Placing the handler in `ActivitySubprocess.wait()` (rather than
`supervise_task`) makes the forwarding work for any coordinator that
uses `ActivitySubprocess` and keeps the handler colocated with the
process it forwards to.
Fixes: #58936
Signed-off-by: André Ahlert <[email protected]>
---
.../src/airflow/sdk/execution_time/supervisor.py | 21 +++++++++
.../tests/task_sdk/dags/signal_forward_test.py | 44 +++++++++++++++++++
.../task_sdk/execution_time/test_supervisor.py | 51 +++++++++++++++++++++-
3 files changed, 115 insertions(+), 1 deletion(-)
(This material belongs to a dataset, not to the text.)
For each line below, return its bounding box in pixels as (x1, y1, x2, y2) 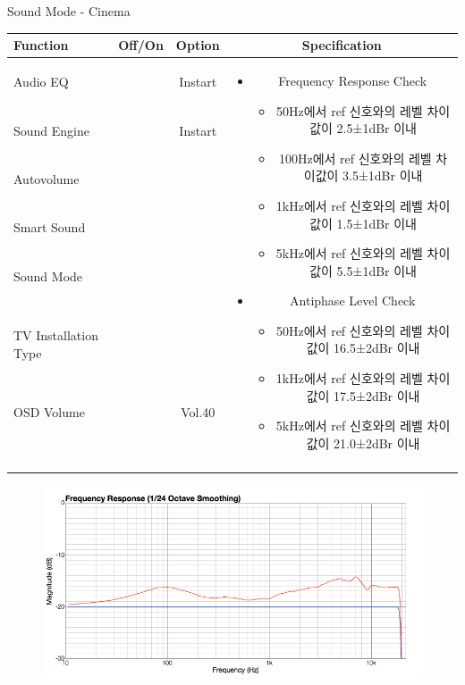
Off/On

diff --git a/task-sdk/src/airflow/sdk/execution_time/supervisor.py
b/task-sdk/src/airflow/sdk/execution_time/supervisor.py
index 781e98ae2f6..12d64dcf3f7 100644
--- a/task-sdk/src/airflow/sdk/execution_time/supervisor.py
+++ b/task-sdk/src/airflow/sdk/execution_time/supervisor.py
@@ -1391,10 +1391,31 @@ class ActivitySubprocess(WatchedSubprocess):
if self._exit_code is not None:
return self._exit_code
+ # Forward termination signals to the task subprocess so the operator's
+ # on_kill() hook runs on graceful shutdown (e.g. K8s pod SIGTERM).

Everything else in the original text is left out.